Radio-frequency identification (RFID) has been well established as an effective technology for track and trace applications. In this paper, we go beyond the ID in RFID, and discuss the potential for RFID tags to be used as low-cost sensors by mapping a change in some physical parameter of interest to a controlled change in RFID tag antenna electrical properties. We will also show that it is possible to design the tag antenna to suffer a permanent change in case of violation of a critical threshold in the parameter of interest thereby creating a low-cost threshold sensing mechanism. This can be achieved by inducing controlled changes to the tag antenna geometry parameters or to the antenna boundary conditions, in effect creating a nonelectric memory to monitor state. After identifying the application space for which this class of sensing is well suited, we present details into the design and testing of three different kinds of sensors based on this sensing paradigm. We demonstrate how we use this concept to sense displacements, temperature thresholds, and fluid levels. We will show that RFID-tag-antenna-based sensing has the potential to revolutionize application domains in which there is a need for low-cost, long-lasting, ubiquitous sensors.

Towards tag antenna based sensing - An RFID displacement sensor

Displacements can be used as indicators of structural health and are measured by commercially available sensors that need to be accurate and cost effective. In this paper, we examine a technique to utilize a UHF RFID tag antenna as a displacement sensor by mapping structural deformation to a change in RFID tag characteristics. We evaluate how changes in two different parameters, a) tag backscatter power and b) minimum reader transmit power required for RFID chip activation, can be mapped to structural deformation. The theoretical principles of sensor development are first discussed followed by a presentation of the results of experimentation. It is demonstrated that the sensor is sensitive to displacements for a dynamic range of 40 mm.
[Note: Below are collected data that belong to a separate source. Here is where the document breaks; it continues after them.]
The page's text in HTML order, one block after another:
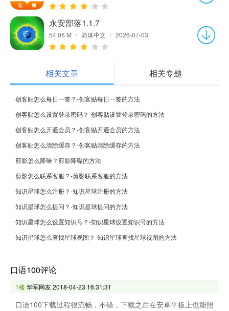
永安部落1.1.7
54.06 M / 简体中文 / 2026-07-03
相关文章 相关专题
创客贴怎么每日一签？-创客贴每日一签的方法
创客贴怎么设置登录密码？-创客贴设置登录密码的方法
创客贴怎么开通会员？-创客贴开通会员的方法
创客贴怎么清除缓存？-创客贴清除缓存的方法
剪影怎么降噪？剪影降噪的方法
剪影怎么联系客服？-剪影联系客服的方法
知识星球怎么注册？-知识星球注册的方法
知识星球怎么提问？-知识星球提问的方法
知识星球怎么设置知识号？-知识星球设置知识号的方法
知识星球怎么查找星球视图？-知识星球查找星球视图的方法
口语100评论
1楼华军网友2018-04-23 16:31:31
口语100下载过程很流畅，不错，下载之后在安卓平板上也能照
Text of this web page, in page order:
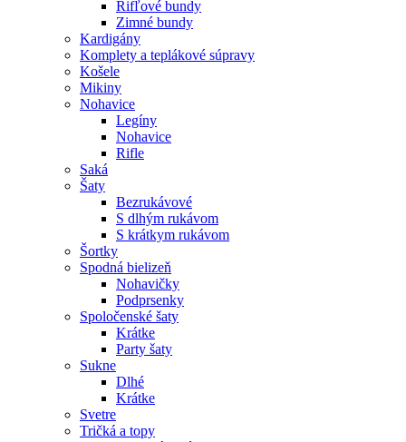
Rifľové bundy
Zimné bundy
Kardigány
Komplety a teplákové súpravy
Košele
Mikiny
Nohavice
Legíny
Nohavice
Rifle
Saká
Šaty
Bezrukávové
S dlhým rukávom
S krátkym rukávom
Šortky
Spodná bielizeň
Nohavičky
Podprsenky
Spoločenské šaty
Krátke
Party šaty
Sukne
Dlhé
Krátke
Svetre
Tričká a topy
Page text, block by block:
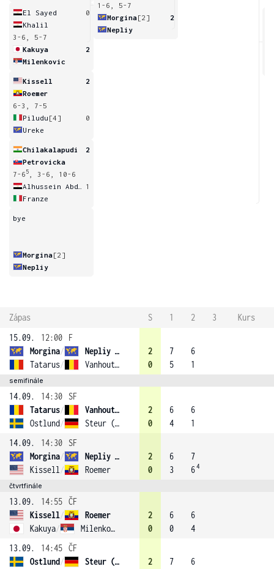
El Sayed
0
Khalil
3-6, 5-7
Kakuya
2
Milenkovic
Kissell
2
Roemer
6-3, 7-5
Piludu [4]
0
Ureke
Chilakalapudi
2
Petrovicka
7-6 5
, 3-6, 10-6
1
Franze
bye
Morgina[2]
Nepliy
1-6, 5-7
Morgina[2]
2
Nepliy
Zápas S 1 2 3
Kurs
15.09.
12:00
F
Morgina/
Nepliy (2)
Tatarus/ Vanhoutte
2
0
7
5
6
1
semifinále
14.09. 14:30
SF
Tatarus/
Vanhoutte
Ostlund/ Steur (1)
2
0
6
4
6
1
14.09.
14:30
SF
Morgina/
Nepliy (2)
Kissell / Roemer
2
0
6
3
7
64
čtvrtfinále
13.09. 14:55 ČF
Kissell/
Roemer
Kakuya/ Milenkovic
2
0
6
0
6
4
13.09.
14:45 ČF
Ostlund/
Steur (1)
2
7
6

RFIDSim—A Physical and Logical Layer Simulation Engine for Passive RFID

Radio-frequency identification (RFID) poses a number of research challenges, such as interference mitigation, throughput optimization and security over the RF channel. A number of new approaches to address these issues have been proposed recently, but due to the highly integrated nature of passive RFID tags, it is difficult to evaluate them in real-world scenarios. In this paper, we present an RFID simulation engine, RFIDSim, which implements the ISO 18000-6C communication protocol and supports pathloss, fading, backscatter, capture, and tag mobility models. This paper also shows that our implementation of RFIDSim that relies on a discrete event simulator can be used to simulate large populations featuring thousands of RFID tags. RFIDSim also simulates the deep fades that lead to frequent power losses of the battery-less RFID tags by modeling the multipath effects statistically.